We should not be surprised therefore, that Nigeria, an enormously blessed country which should be the leading light in the comity of nations, on economic matters, especially on the African continent is now home to the world’s poorest people, even as it also stands ‘tall’ as one of the fastest growing indebted nations. As usual, there are always excuses for failure, blaming the past governments for our present woes, or call for more patience.

But stranger than this, is when those paid to protect law and order become the violators of same. That brings to mind, the recent maltreatment of the outgoing Ekiti State governor, Ayodele Fayose at the hands of tear gas spewing policemen while on a campaign train with supporters of the PDP candidate.

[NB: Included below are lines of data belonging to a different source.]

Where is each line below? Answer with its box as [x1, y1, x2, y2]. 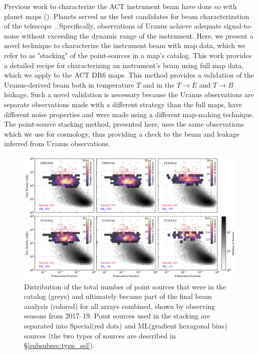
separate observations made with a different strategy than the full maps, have [4, 99, 242, 109]
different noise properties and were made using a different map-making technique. [4, 109, 254, 119]
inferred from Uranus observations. [4, 138, 111, 149]
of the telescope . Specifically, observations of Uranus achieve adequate [4, 21, 221, 31]
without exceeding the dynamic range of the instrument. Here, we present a [22, 30, 253, 41]
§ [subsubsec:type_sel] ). [24, 340, 95, 350]
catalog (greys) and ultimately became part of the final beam [24, 291, 212, 301]
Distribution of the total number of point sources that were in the [24, 281, 226, 291]
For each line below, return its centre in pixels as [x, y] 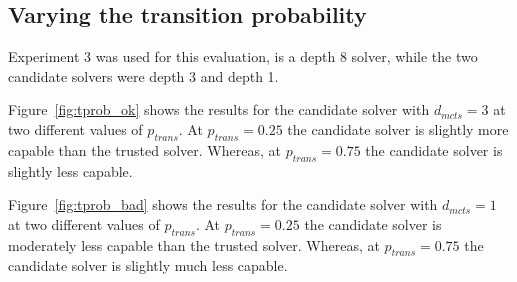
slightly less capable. [70, 170]
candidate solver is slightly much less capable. [148, 265]
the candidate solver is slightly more [398, 128]
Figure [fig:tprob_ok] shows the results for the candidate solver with [219, 109]
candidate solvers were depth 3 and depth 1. [143, 75]
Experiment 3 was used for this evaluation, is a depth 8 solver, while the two [243, 56]
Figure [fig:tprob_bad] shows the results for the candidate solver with [223, 204]
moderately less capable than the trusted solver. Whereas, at [194, 244]
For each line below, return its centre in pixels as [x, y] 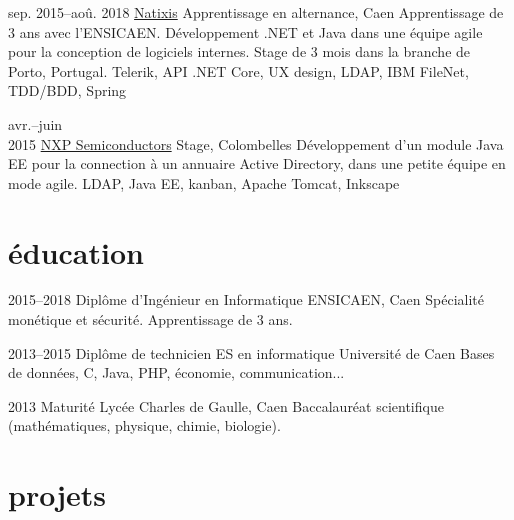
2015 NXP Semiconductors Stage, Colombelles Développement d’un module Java [256, 143]
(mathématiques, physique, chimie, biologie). [144, 425]
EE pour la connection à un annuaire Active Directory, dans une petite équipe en [257, 163]
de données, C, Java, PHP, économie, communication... [176, 372]
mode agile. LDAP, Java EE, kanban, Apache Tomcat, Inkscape [204, 182]
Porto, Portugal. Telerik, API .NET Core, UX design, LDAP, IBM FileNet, [238, 70]
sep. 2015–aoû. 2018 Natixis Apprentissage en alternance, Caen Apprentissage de [256, 12]
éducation [76, 251]
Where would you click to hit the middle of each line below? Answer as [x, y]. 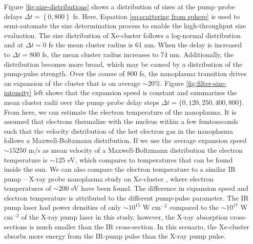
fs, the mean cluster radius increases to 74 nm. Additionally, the [138, 54]
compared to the [194, 207]
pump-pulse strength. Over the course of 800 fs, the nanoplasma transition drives [125, 73]
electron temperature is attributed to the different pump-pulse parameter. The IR [126, 197]
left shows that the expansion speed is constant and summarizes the [135, 92]
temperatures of [28, 188]
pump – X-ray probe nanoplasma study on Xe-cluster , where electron [109, 178]
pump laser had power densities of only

This has little or nothing to do with Fayose as a person, even if you like to call him a vocal extremist or an irredentist. The misguided physical attack on him has to do more with the gross desecration of that exalted office of a state governor. It could have been any other of his colleagues.

In that wise, the recent protest held at the main gate to the National Assembly Complex in Abuja, led by the National Chairman of the Peoples Democratic Party, Uche Secondus is a welcome development. The hope is that the matter would go for judicial interpretation with the culprits made to face the full wrath of the law, to prevent a recurrence.

If democracy truly belongs to the people, then all efforts should be geared towards ensuring that the people’s votes count. The increasing fear is that no matter where the pendulum swings, there may be the devil’s alternative, with a groundswell of protests to trail the results. So, what should we as concerned Nigerians be doing?

It is high time that the coterie of civil society groups, political and public affairs analysts and s cial commentators say it as it is, by speaking Truth to Power. That places the burden of sustained political re-engineering on their shoulders. They have to enlighten the citizenry, millions of who know little or nothing of the dictates of democracy, that they indeed should be the drivers of the vehicles of governance. That they should not kowtow to the whims and caprices of their so called elected representatives.

Nigeria belongs to us all and the time to pull the ship of state from capsizing over the precipice into the stormy waters of inequity, nepotism, tribal bigotry, religious intolerance and political tsunami is now, not tomorrow. We cannot afford another civil war!

Ayo Oyoze Baje writes via [email protected]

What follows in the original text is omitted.